Time-temperature index (TTI).
- Complex formulation to calculate a value of TTI that is based on values for E, A, and T and t for the amount of time that organic matter stays within a 10°C window. (p. 151 Hunt)
- There is also a second relationship to calculate the value of TTI for sediment that resides for a certain time at a certain temperature
- These equations are solved for each type of kerogen (different values of E and A) and then plotted graphically to simplify their calculations (see p. 151 in Hunt, Fig. 6-3).
- The next step is to sum up all values of TTI for each 10°C window or for periods of constant temperature. This provides a value of STTI, which is related to the % oil generated by:
x% = [1-exp(-
STTI/100)]*100
- The importance of using this type of calculations is that it takes into account the kinetics of oil generation from kerogen. Because activation energy is so variable for each type of kerogen it is important to account for it.
(
SOURCE)
There's a
great deal known about the general kinetics of the reactions. You can run the reaction faster at higher temps, but you have to get them to those higher temps. The nature of the kerogen as well as the rate of heating and decomposition will help craft the final "distribution" of compounds.
Hydrocarbon generation rates are typically calculated from bulk kerogen kinetics modeled at a specific heating rate.
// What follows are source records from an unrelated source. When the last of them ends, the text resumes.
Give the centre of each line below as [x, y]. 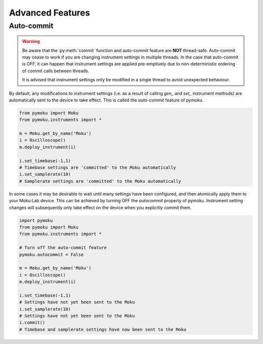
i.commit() [32, 323]
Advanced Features [49, 13]
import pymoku [36, 220]
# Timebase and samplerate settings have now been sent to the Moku [103, 329]
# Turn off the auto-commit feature [63, 248]
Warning [31, 41]
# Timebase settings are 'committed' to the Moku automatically [98, 168]
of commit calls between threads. [56, 71]
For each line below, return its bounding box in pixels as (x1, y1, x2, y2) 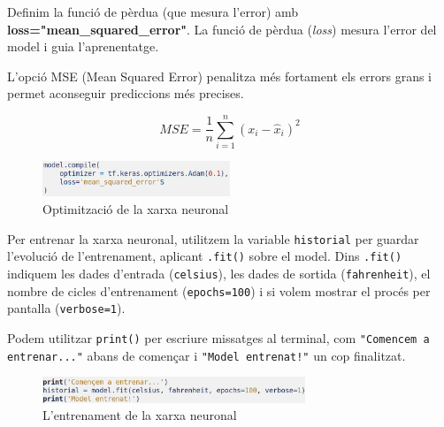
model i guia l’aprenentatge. (7, 37, 159, 56)
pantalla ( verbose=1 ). (7, 299, 126, 317)
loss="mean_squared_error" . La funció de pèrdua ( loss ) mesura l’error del (7, 19, 437, 38)
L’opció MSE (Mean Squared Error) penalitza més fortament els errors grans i (7, 66, 432, 85)
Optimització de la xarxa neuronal (42, 200, 229, 218)
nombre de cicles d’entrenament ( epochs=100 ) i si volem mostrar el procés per (7, 281, 431, 300)
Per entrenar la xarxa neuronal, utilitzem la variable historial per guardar (7, 229, 419, 248)
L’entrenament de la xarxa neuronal (42, 406, 237, 424)

For example, the timing of hydrocarbon generation can be illustrated by modeling the generation rate at 3.3° C/my (a reasonable worldwide average rate) from bulk kinetic data(
SOURCE)
The timing and extent of hydrocarbon generation depends on both the thermal/burial history of a source rock interval and the reaction kinetics of hydrocarbon generation from the associated kerogen.(
SOURCE)
at a given vitrinite reflectance value one kerogen may be more or less converted into hydrocarbons than second, chemically different kerogen.
...
Thus, in a given sedimentary column the oil window will vary depending on organic matter composition.(
SOURCE)
So the amount, and I believe, some of the nature of the organics you get in a certain deposit, the chemistry of the compounds reflects not only the temperature but in some ways the
rate of the reactions. We can tell something about the rates by looking at the source material and what it became and how much it produced.
Another interesting point:
Differences between old and young oils:
- a) Old oils contain more even-numbered chains than young oils (these tend to have odd number chains).
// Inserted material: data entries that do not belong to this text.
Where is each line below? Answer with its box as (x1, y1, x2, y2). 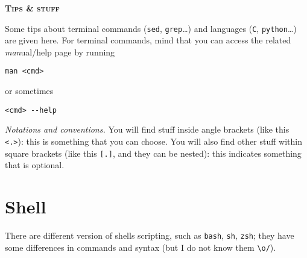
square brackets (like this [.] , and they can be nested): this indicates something (5, 146, 302, 159)
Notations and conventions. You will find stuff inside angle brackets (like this (5, 123, 290, 136)
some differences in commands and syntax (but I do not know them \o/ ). (5, 241, 276, 253)
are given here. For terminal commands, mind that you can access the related (5, 34, 291, 46)
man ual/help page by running (5, 45, 115, 58)
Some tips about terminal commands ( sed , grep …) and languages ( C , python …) (5, 22, 297, 34)
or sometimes (5, 84, 54, 97)
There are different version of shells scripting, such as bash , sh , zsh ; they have (5, 228, 294, 241)

b) Old oils contain more than 50% light hydrocarbons, which are rare in young sediments.
(
SOURCE)
But further on, if you bury it quickly you will still have to heat it up to the appropriate level to reach the oil window for the given kerogen. You will then have to transmit this heat through the rock (which will take time).
How fast do you want to bury these sediments?
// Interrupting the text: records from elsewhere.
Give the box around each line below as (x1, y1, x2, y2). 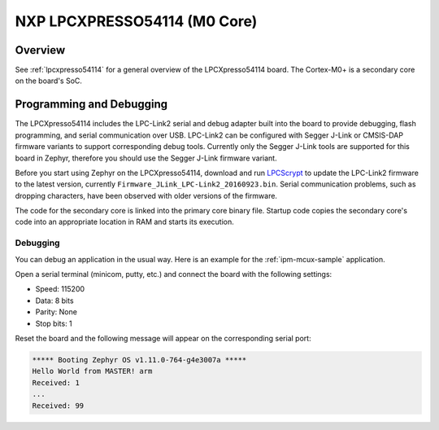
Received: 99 (32, 401, 85, 410)
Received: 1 (32, 378, 80, 387)
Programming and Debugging (15, 98, 168, 112)
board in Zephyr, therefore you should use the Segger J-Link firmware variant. (15, 153, 277, 163)
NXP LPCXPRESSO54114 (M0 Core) (15, 12, 258, 30)
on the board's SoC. (15, 76, 83, 86)
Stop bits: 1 (35, 318, 72, 328)
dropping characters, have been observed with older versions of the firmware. (15, 191, 278, 200)

But a faster burial won't ease
any of the topics you are debating against in terms of getting the stuff out of the source rocks. So you bury it quickly and to the right temp, you somehow transmit the heat to the rock.
Seems then that you will have a bigger issue to explain away (another one of those pesky
mechanistic questions like came up around the water from the mantle).
Rate really does matter here, not just kinetics but also for the mechanisms proposed. How do you bury them quickly without leaving a very clear indication of extremely rapid burial?